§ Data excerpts
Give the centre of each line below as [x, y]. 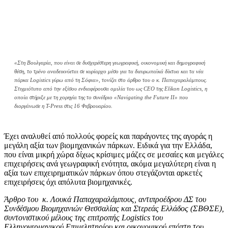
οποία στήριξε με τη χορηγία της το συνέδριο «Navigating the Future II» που [101, 97]
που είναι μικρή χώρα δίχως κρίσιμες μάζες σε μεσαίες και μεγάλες [114, 155]
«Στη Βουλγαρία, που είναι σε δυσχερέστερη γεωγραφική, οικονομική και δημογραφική [110, 63]
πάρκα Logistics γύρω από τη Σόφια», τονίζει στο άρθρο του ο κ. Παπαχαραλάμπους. [111, 80]
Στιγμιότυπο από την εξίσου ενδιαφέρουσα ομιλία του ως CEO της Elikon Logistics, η [111, 89]
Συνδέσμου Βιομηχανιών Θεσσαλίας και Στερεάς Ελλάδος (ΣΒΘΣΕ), [114, 209]
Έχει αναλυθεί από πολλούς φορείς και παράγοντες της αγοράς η [108, 136]
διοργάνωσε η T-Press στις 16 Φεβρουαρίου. [64, 106]
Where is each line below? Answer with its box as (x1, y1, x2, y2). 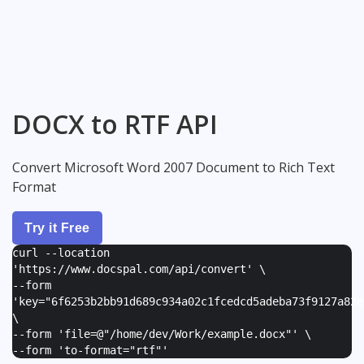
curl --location (12, 245, 110, 259)
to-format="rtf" (64, 343, 162, 357)
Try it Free (24, 220, 90, 235)
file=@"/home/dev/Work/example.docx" (64, 327, 292, 340)
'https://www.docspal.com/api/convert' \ (12, 262, 266, 275)
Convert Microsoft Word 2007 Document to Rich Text (12, 158, 335, 176)
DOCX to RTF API (12, 106, 218, 142)
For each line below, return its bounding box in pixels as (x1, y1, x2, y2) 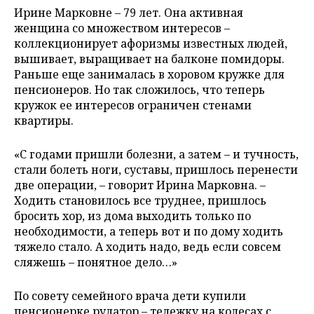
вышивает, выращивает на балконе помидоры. (14, 50, 285, 67)
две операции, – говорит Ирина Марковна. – (14, 177, 266, 193)
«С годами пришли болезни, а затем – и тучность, (14, 146, 299, 162)
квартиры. (14, 112, 74, 128)
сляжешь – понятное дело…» (14, 254, 177, 270)
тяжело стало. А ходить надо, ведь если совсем (14, 238, 281, 254)
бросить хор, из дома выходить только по (14, 207, 251, 224)
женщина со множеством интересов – (14, 20, 230, 36)
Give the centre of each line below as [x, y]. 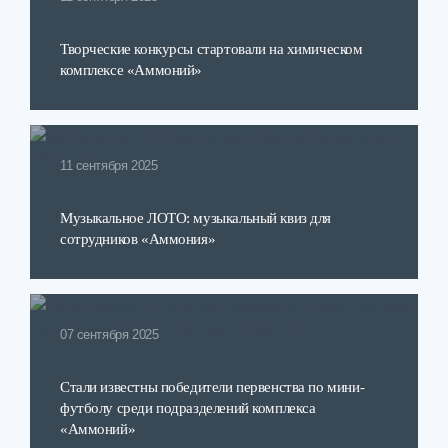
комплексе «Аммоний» [131, 69]
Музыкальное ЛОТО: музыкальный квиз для [196, 217]
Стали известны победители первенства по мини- [212, 386]
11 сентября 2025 [109, 166]
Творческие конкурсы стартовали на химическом [211, 48]
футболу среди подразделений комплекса [188, 407]
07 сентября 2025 [109, 335]
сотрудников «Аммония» [138, 238]
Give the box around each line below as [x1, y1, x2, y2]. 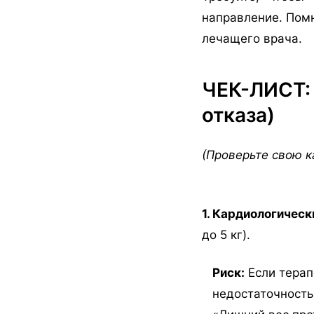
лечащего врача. [202, 32, 302, 46]
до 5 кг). [202, 228, 250, 243]
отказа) [202, 103, 275, 128]

§ What is being asked
Within the records above, count the lines that include the string "είναι"; state the number and nothing else.

§ Result of this task
2